Морщинистое лицо деда тут же разгладилось – печать негодования тут же исчезла.

– Пойдём, пойдём, – успокаивающе, почти по-отечески сказал он. – Нечего в дверь ломиться, пойдём.

***

Сбоку храма, чуть поодаль, был вход в небольшой подвальчик – подсобку, обшитую вагонкой. Внутри, помимо всякого хлама, стоял столик, стулья и была обустроена небольшая кухонька: рукомойник, шкафчик, электроплитка, на которой закипал чайник. В воздухе разлился приятный травяной запах – Тихон (так звали служителя), заварил чай. Было тепло и уютно, словно в деревенской бане.

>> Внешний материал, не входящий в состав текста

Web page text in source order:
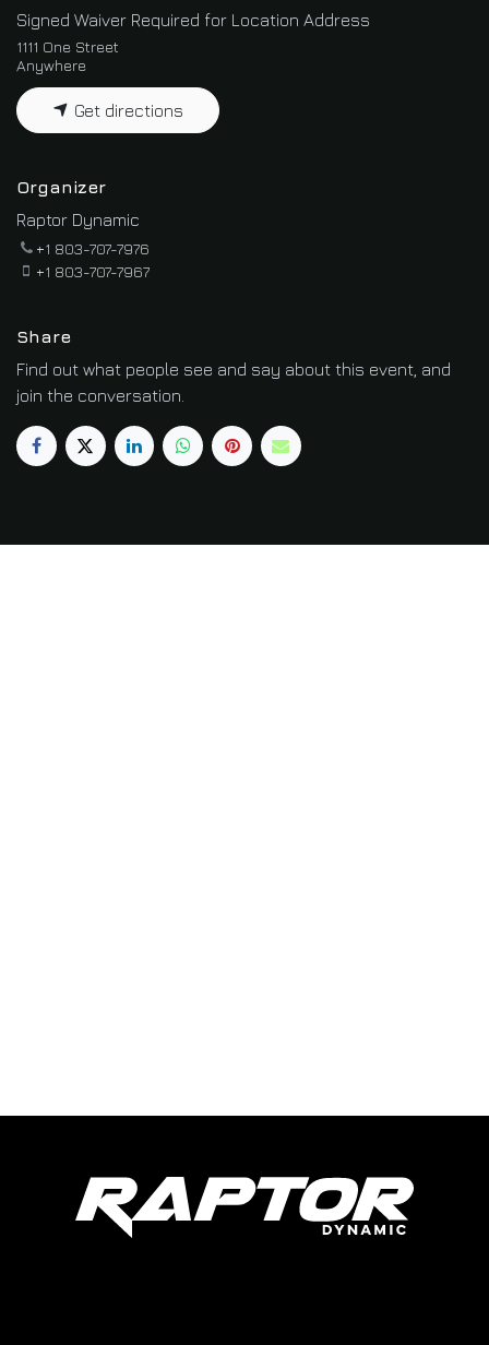
Signed Waiver Required for Location Address
1111 One Street
Anywhere
Get directions
Organizer
Raptor Dynamic
+1 803-707-7976
+1 803-707-7967
Share
Find out what people see and say about this event, and
join the conversation.
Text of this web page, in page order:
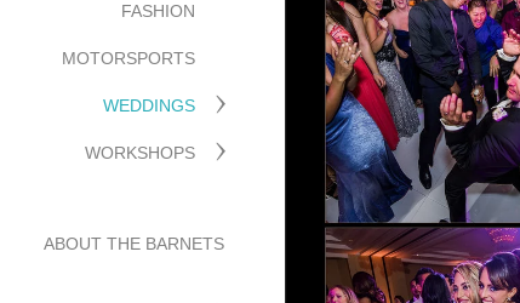
FASHION
MOTORSPORTS
WEDDINGS
WORKSHOPS
ABOUT THE BARNETS
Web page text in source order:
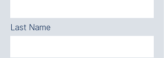
Last Name
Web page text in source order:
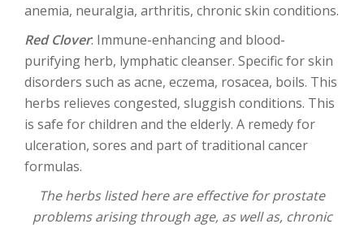
anemia, neuralgia, arthritis, chronic skin conditions.
Red Clover: Immune-enhancing and blood-
purifying herb, lymphatic cleanser. Specific for skin
disorders such as acne, eczema, rosacea, boils. This
herbs relieves congested, sluggish conditions. This
is safe for children and the elderly. A remedy for
ulceration, sores and part of traditional cancer
formulas.
The herbs listed here are effective for prostate
problems arising through age, as well as, chronic
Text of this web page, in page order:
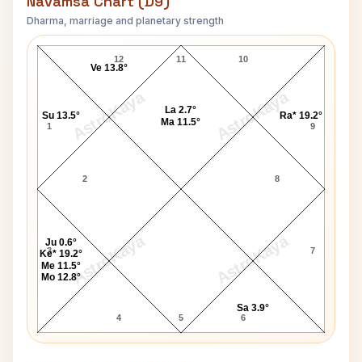
Dharma, marriage and planetary strength
AstroKaya AstroKaya
AstroKaya AstroKaya
Gwyneth Paltrow Navamsa Chart
11
12
1
2
3
4 5 6
7
8
9
10
Su 13.5°
Ju 0.6°
Ke* 19.2°
Me 11.5°
Mo 12.8°
Sa 3.9°
Ra* 19.2°
La 2.7°
Ma 11.5°
Ve 13.8°
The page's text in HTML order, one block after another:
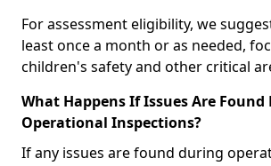
For assessment eligibility, we
least once a month or as needed,
children's safety and other critical
What Happens If Issues Are Found
Operational Inspections?
If any issues are found during
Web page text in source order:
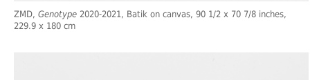
ZMD, Genotype 2020-2021, Batik on canvas, 90 1/2 x 70 7/8 inches,
229.9 x 180 cm
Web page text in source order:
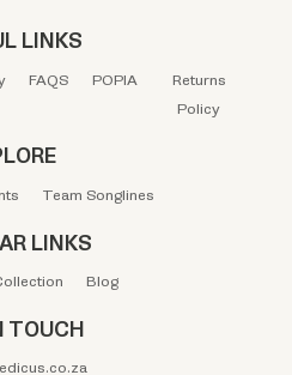
LINKS
FAQS POPIA
Returns
Policy
Team Songlines
LINKS
Blog
TOUCH
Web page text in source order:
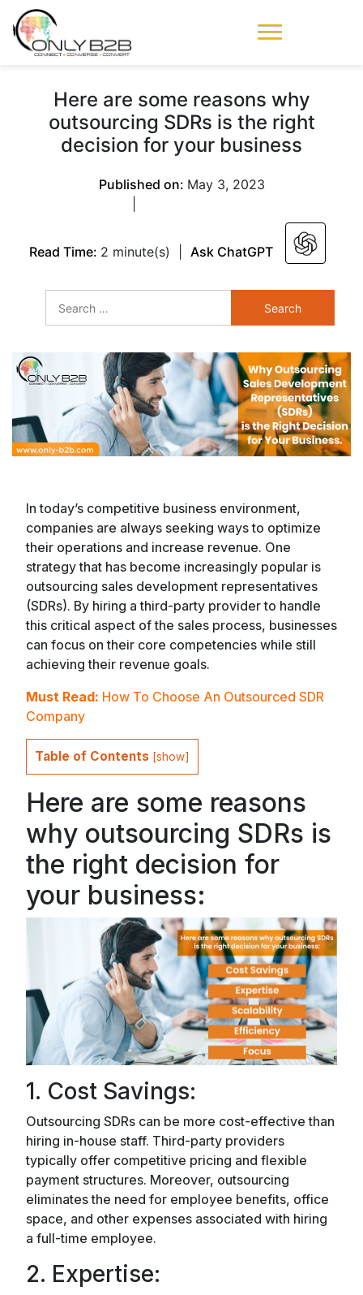
Here are some reasons why
outsourcing SDRs is the right
decision for your business
Published on: May 3, 2023
Read Time: 2 minute(s) Ask ChatGPT
In today’s competitive business environment,
companies are always seeking ways to optimize
their operations and increase revenue. One
strategy that has become increasingly popular is
outsourcing sales development representatives
(SDRs). By hiring a third-party provider to handle
this critical aspect of the sales process, businesses
can focus on their core competencies while still
achieving their revenue goals.
Must Read: How To Choose An Outsourced SDR
Company
Table of Contents [show]
Here are some reasons
why outsourcing SDRs is
the right decision for
your business:
1. Cost Savings:
Outsourcing SDRs can be more cost-effective than
hiring in-house staff. Third-party providers
typically offer competitive pricing and flexible
payment structures. Moreover, outsourcing
eliminates the need for employee benefits, office
space, and other expenses associated with hiring
a full-time employee.
2. Expertise:
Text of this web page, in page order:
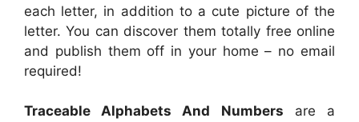
each letter, in addition to a cute picture of the
letter. You can discover them totally free online
and publish them off in your home – no email
required!
Traceable Alphabets And Numbers are a
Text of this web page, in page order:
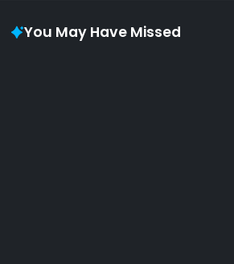
You May Have Missed
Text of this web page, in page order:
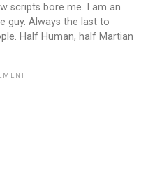
scripts bore me. I am an
guy. Always the last to
Half Human, half Martian
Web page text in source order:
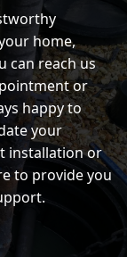
home,
can reach us
or
happy to
your
installation or
to provide you
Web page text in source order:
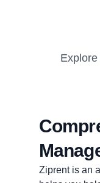
Ziprent is an
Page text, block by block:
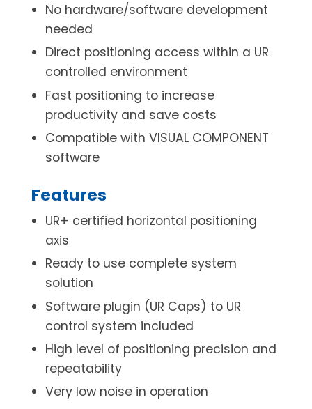
No hardware/software development
needed
Direct positioning access within a UR
controlled environment
Fast positioning to increase
productivity and save costs
Compatible with VISUAL COMPONENT
software
Features
UR+ certified horizontal positioning
axis
Ready to use complete system
solution
Software plugin (UR Caps) to UR
control system included
High level of positioning precision and
repeatability
Very low noise in operation
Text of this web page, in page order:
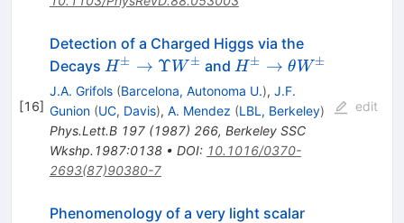
[16]
Detection of a Charged Higgs via the
Decays H^\pm
\to
\Upsilon
W^\pm
H± → ΥW ± and H^\pm
\to
\theta
W^\pm
H± → θW ±
J.A. Grifols (Barcelona, Autonoma U.), J.F.
Gunion (UC, Davis), A. Mendez (LBL, Berkeley)
Phys.Lett.B 197(1987) 266, Berkeley SSC
Wkshp.1987:0138• DOI: 10.1016/0370-
2693(87)90380-7
edit
Phenomenology of a very light scalar
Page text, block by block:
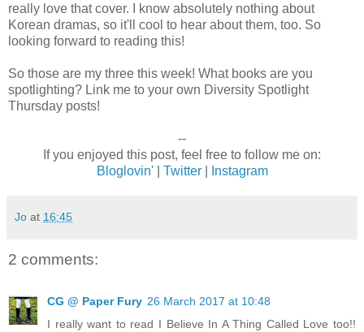
really love that cover. I know absolutely nothing about
Korean dramas, so it'll cool to hear about them, too. So
looking forward to reading this!
So those are my three this week! What books are you
spotlighting? Link me to your own Diversity Spotlight
Thursday posts!
--
If you enjoyed this post, feel free to follow me on:
Bloglovin'| Twitter| Instagram
Jo at 16:45
2 comments:
CG @ Paper Fury 26 March 2017 at 10:48
I really want to read I Believe In A Thing Called Love too!!
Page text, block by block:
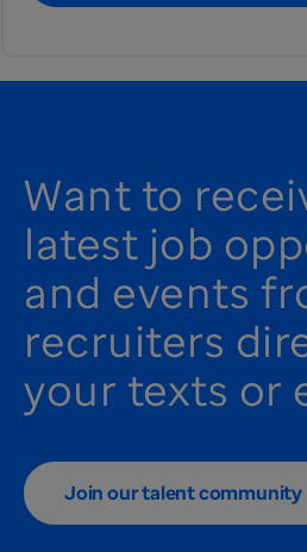
Want to
latest job
and events
recruiters
your texts or
Join our talent community
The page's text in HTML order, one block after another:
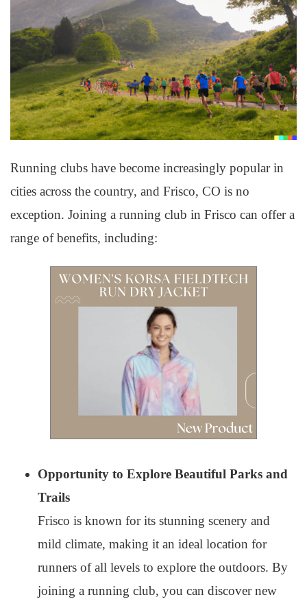
Running clubs have become increasingly popular in
cities across the country, and Frisco, CO is no
exception. Joining a running club in Frisco can offer a
range of benefits, including:
Opportunity to Explore Beautiful Parks and
Trails
Frisco is known for its stunning scenery and
mild climate, making it an ideal location for
runners of all levels to explore the outdoors. By
joining a running club, you can discover new
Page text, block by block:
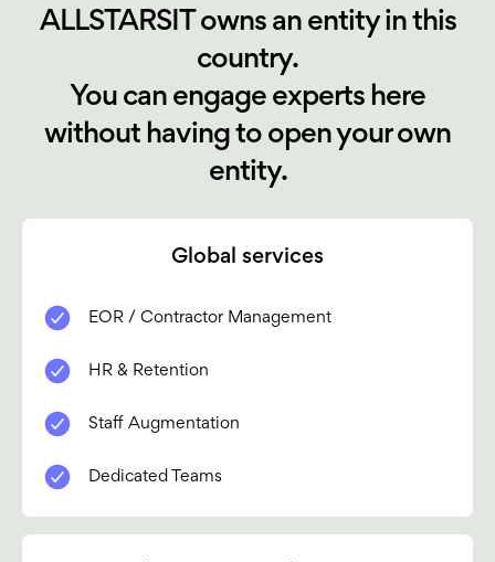
ALLSTARSIT owns an entity in this
country.
You can engage experts here
without having to open your own
entity.
Global services
EOR / Contractor Management
HR & Retention
Staff Augmentation
Dedicated Teams
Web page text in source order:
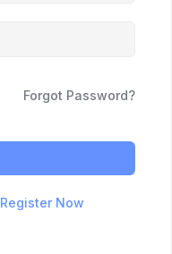
Forgot Password?
Register Now
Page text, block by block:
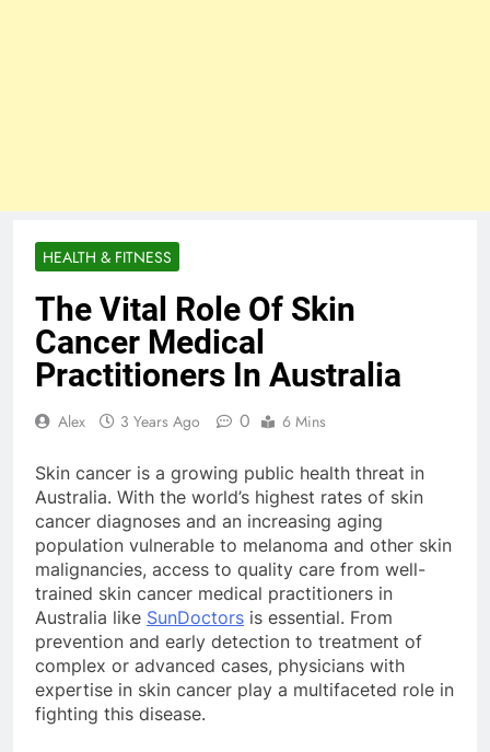
HEALTH & FITNESS
The Vital Role Of Skin
Cancer Medical
Practitioners In Australia
Alex 3 Years Ago 0 6 Mins
Skin cancer is a growing public health threat in
Australia. With the world’s highest rates of skin
cancer diagnoses and an increasing aging
population vulnerable to melanoma and other skin
malignancies, access to quality care from well-
trained skin cancer medical practitioners in
Australia like SunDoctors is essential. From
prevention and early detection to treatment of
complex or advanced cases, physicians with
expertise in skin cancer play a multifaceted role in
fighting this disease.
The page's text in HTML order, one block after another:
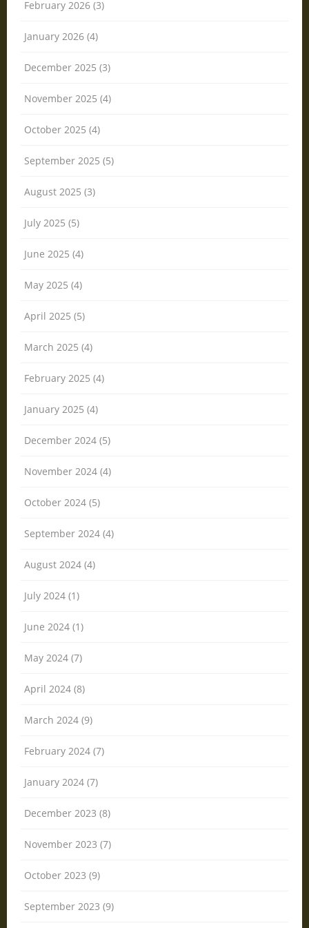
February 2026 (3)
January 2026 (4)
December 2025 (3)
November 2025 (4)
October 2025 (4)
September 2025 (5)
August 2025 (3)
July 2025 (5)
June 2025 (4)
May 2025 (4)
April 2025 (5)
March 2025 (4)
February 2025 (4)
January 2025 (4)
December 2024 (5)
November 2024 (4)
October 2024 (5)
September 2024 (4)
August 2024 (4)
July 2024 (1)
June 2024 (1)
May 2024 (7)
April 2024 (8)
March 2024 (9)
February 2024 (7)
January 2024 (7)
December 2023 (8)
November 2023 (7)
October 2023 (9)
September 2023 (9)
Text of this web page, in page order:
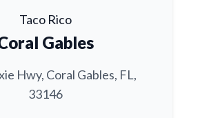
Taco Rico
Gables
Hwy, Coral Gables, FL,
33146
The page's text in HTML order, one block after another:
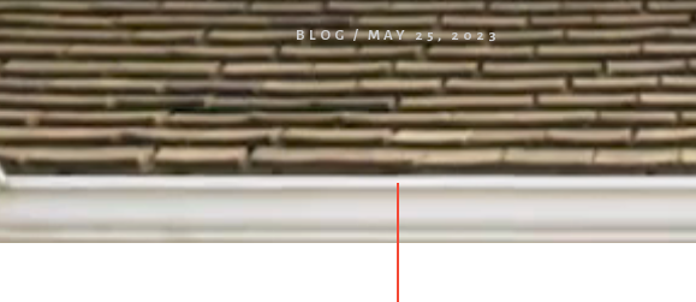
BLOG/ MAY 25, 2023
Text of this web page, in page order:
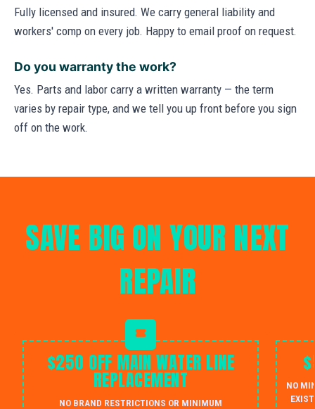
Fully licensed and insured. We carry general liability and
workers' comp on every job. Happy to email proof on request.
Do you warranty the work?
Yes. Parts and labor carry a written warranty — the term
varies by repair type, and we tell you up front before you sign
off on the work.
SAVE BIG ON YOUR NEXT
REPAIR
$250 OFF MAIN WATER LINE
REPLACEMENT
NO BRAND RESTRICTIONS OR MINIMUM
NO
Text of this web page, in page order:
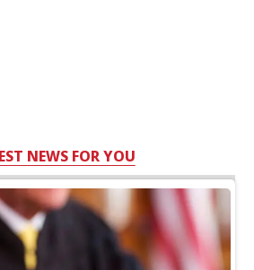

То ли атмосфера и радушие хозяина, то ли усталость погрузили Платона в какое-то состояние бетонного бесчувствия: эмоции, желания и даже мысли куда-то испарились, вены наполнились флегмой. Старик так и не спросил его о том, что же случилось – Платону не очень-то и хотелось рассказывать. Наконец, Тихон поставил перед ним горячую кружку, сел напротив и немного неловко поинтересовался:

– Так… Куда ты путь то держал?

Голос у него был твёрдый, без старческой гнусавости.

– На кладбище.

– Северное что ль? Далековато до него пешком.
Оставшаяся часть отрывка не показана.